Pengerukan batu bara hilangkan areal persawahan di Bengkulu

id batu bara, sawah, areal persawahan, desa lumbung pangan, tertimbun material longsoran, tambang batu bara

Pengerukan batu bara hilangkan areal persawahan di Bengkulu

Ilustrasi - Terminal batu bara (ANTARA FOTO)

Bengkulu (Antarasumsel.com) - Pengerukan batubara di Desa Gunung Payung, Kabupaten Bengkulu Utara, Provinsi Bengkulu menghilangkan ratusan hektare areal persawahan, padahal desa itu ditetapkan sebagai desa lumbung pangan pada tahun 2009.

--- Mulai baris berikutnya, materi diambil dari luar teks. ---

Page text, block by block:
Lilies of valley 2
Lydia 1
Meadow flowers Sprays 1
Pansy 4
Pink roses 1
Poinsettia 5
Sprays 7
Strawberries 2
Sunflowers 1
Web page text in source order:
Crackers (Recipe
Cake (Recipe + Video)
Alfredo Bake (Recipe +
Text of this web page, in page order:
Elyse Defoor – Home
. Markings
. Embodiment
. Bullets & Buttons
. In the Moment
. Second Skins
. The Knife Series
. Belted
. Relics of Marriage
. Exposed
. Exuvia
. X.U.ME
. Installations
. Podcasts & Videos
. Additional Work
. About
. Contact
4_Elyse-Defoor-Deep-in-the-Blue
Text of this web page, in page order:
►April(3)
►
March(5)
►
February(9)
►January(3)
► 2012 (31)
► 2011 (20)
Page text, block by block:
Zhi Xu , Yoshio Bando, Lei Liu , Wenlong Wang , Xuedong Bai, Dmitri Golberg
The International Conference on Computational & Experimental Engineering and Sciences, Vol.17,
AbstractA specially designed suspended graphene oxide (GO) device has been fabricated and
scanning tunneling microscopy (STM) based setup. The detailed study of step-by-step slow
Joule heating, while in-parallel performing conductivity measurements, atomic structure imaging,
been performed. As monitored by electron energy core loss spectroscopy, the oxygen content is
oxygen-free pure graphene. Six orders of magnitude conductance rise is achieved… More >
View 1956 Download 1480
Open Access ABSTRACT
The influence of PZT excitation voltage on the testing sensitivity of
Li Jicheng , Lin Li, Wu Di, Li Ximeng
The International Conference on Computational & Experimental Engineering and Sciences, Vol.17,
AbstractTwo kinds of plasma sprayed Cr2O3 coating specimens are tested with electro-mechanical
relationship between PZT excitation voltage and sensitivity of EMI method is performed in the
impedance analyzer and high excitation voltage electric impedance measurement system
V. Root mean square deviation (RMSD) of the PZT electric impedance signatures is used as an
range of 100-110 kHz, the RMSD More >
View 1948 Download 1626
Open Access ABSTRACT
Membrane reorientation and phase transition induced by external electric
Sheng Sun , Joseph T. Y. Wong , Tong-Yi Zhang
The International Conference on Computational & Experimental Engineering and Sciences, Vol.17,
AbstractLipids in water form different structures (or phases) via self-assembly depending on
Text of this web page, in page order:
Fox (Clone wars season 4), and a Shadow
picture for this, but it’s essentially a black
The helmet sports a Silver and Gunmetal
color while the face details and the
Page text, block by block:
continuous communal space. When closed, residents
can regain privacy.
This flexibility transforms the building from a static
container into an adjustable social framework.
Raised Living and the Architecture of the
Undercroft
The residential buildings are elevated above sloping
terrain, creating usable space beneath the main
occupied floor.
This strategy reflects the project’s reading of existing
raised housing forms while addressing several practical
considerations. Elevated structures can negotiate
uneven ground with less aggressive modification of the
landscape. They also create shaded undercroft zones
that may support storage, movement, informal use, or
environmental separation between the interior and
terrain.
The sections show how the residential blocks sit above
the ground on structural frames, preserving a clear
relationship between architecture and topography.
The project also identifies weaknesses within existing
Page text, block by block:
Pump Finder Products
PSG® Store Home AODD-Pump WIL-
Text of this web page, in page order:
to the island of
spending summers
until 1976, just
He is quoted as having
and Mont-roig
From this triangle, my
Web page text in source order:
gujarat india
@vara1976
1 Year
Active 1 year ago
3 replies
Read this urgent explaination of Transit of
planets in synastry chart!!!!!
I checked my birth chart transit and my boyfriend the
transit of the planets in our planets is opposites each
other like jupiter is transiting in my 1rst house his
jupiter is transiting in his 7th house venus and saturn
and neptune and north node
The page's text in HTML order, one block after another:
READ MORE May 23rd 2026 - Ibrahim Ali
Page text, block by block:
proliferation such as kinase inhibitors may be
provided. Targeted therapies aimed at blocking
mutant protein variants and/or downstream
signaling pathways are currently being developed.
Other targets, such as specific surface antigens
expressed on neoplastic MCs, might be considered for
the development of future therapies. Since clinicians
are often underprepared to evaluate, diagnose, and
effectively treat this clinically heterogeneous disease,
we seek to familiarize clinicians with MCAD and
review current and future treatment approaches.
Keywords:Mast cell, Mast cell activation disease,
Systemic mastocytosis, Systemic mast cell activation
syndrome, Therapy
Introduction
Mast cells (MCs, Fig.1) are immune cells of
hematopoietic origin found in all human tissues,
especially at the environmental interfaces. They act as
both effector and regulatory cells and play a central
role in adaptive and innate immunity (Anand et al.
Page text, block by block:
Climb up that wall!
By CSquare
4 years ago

"Sebelumya ada 300 hektare areal persawahan di desa kami, tapi kini tinggal 20 hektare yang masih bisa ditanami," kata Abu Hanifah, tokoh masyarakat Desa Gunung Payung, Kamis.

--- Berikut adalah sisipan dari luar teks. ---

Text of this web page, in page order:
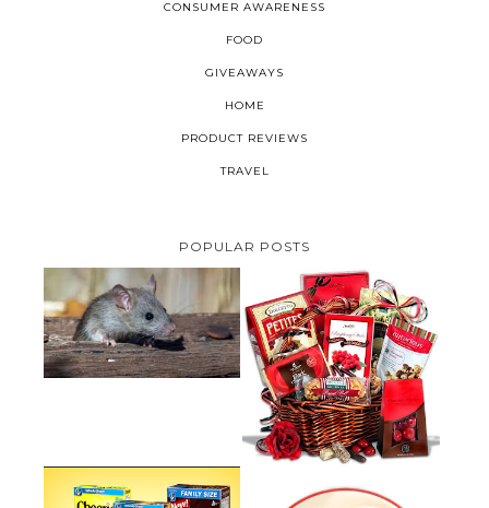
CONSUMER AWARENESS
FOOD
GIVEAWAYS
HOME
PRODUCT REVIEWS
TRAVEL
POPULAR POSTS
HOW TO GET RID OF MICE
UNDER DECKING
VALENTINE'S DAY GIFT
GUIDE:GOURMET GIFT BASKETS
PLUS A GIVEAWAY
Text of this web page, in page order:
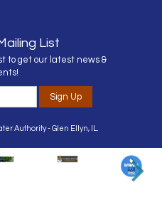
List
to get our latest news &
Sign Up
Authority - Glen Ellyn, IL.
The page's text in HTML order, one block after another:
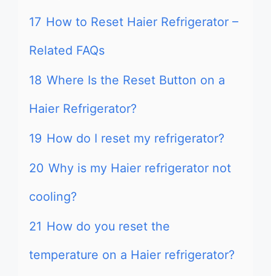
17 How to Reset Haier Refrigerator –
Related FAQs
18 Where Is the Reset Button on a
Haier Refrigerator?
19 How do I reset my refrigerator?
20 Why is my Haier refrigerator not
cooling?
21 How do you reset the
temperature on a Haier refrigerator?
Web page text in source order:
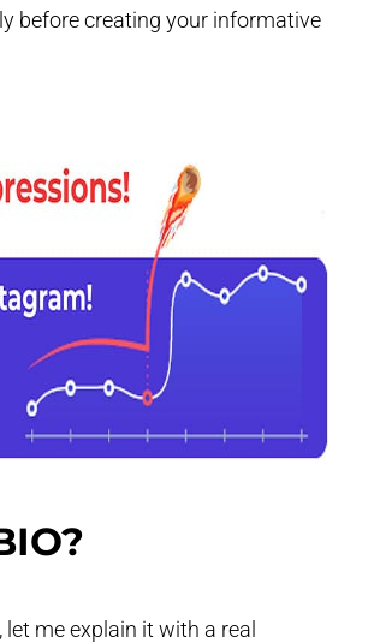
before creating your informative
me explain it with a real
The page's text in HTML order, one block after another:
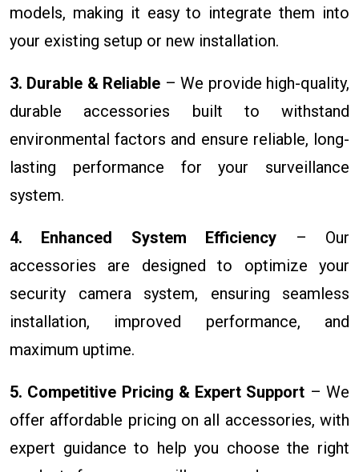
models, making it easy to integrate them into
your existing setup or new installation.
3. Durable & Reliable – We provide high-quality,
durable accessories built to withstand
environmental factors and ensure reliable, long-
lasting performance for your surveillance
system.
4. Enhanced System Efficiency – Our
accessories are designed to optimize your
security camera system, ensuring seamless
installation, improved performance, and
maximum uptime.
5. Competitive Pricing & Expert Support – We
offer affordable pricing on all accessories, with
expert guidance to help you choose the right
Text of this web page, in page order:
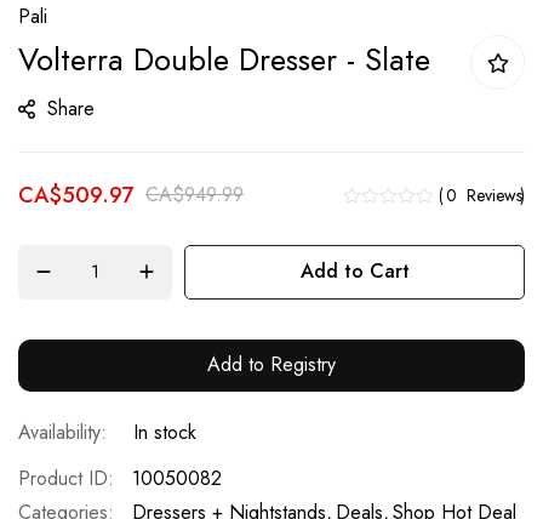
to
the
beginning
of
images
Pali
Volterra Double Dresser - Slate
Share
CA$509.97 CA$949.99 0 Reviews
Add to Cart
Add to Registry
In stock
Product ID
10050082
Categories:
Dressers + Nightstands Deals Shop Hot Deal
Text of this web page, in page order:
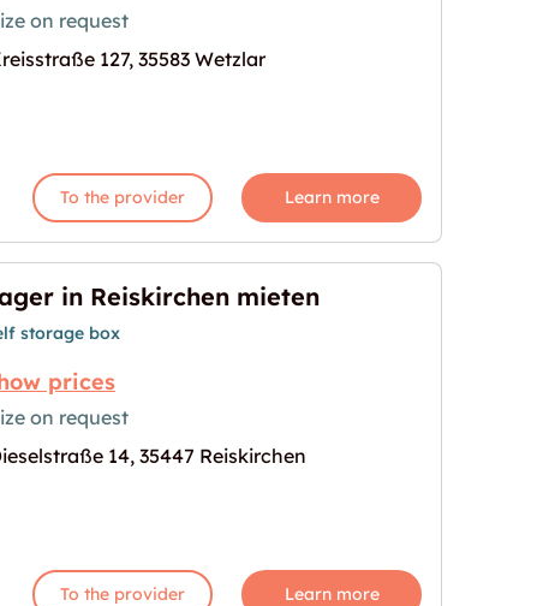
in Wetzlar"
for "Self Storage zu vermieten in Wetzlar"
on request
127, 35583 Wetzlar
To the provider Learn more
for "Lager in Reiskirchen mieten"
in Reiskirchen mieten
storage box
prices
on request
14, 35447 Reiskirchen
To the provider Learn more

Ia mengatakan pengerukan batubara dari PT Injatama dimulai pada 2009, bertepatan dengan pencanangan desa lumbung pangan bagi Gunung Payung.

Konsesi pertambangan yang dimiliki perusahaan itu mencapai 6.000 hektare di mana seluas 444,2 hektare merupakan lahan budidaya masyarakat.

Sejak perusahaan beroperasi, petani padi mulai mengeluh sebab aliran air irigasi dari Sungai Ketahun tidak lagi sampai ke sembilan pintu air irigasi.

Air irigasi yang tidak sampai ke areal persawahan membuat sebagian petani padi menjual areal persawahan mereka dan dijadikan modal untuk menanam tanaman tahunan.

Kehilangan areal persawahan diperparah dengan kejadian longsor di tebing penambangan pada 2013. Akibatnya sekitar 100 hektare persawahan tertimbun material longsoran.

Ada solusi dari perusahaan dengan membeli sawah, tapi masyarakat menjual dengan terpaksa karena sebelumnya sudah sulit mendapatkan air, ujarnya.

Sekretaris Desa Gunung Payung, Gusnan Buyung mengatakan saat ini sebagian besar warga di sana terpaksa membeli beras sebab desa mereka tak lagi jadi lumbung pangan.

Aktivis lingkungan dari Yayasan Genesis Bengkulu, Uli Siagian mengatakan Gunung Payung menjadi contoh nyata dampak pengerukan batubara yang menghilangkan akses masyarakat terhadap pangan.

Padahal pemerintah sedang mengupayakan perluasan areal lahan pangan untuk memenuhi kebutuhan pangan dalam negeri, katanya.

Menurut dia, pengawasan yang lemah dari pemerintah daerah membuat aktivitas pertambangan di wilayah itu telah merugikan warga, terutama kehilangan akses terhadap lahan pangan.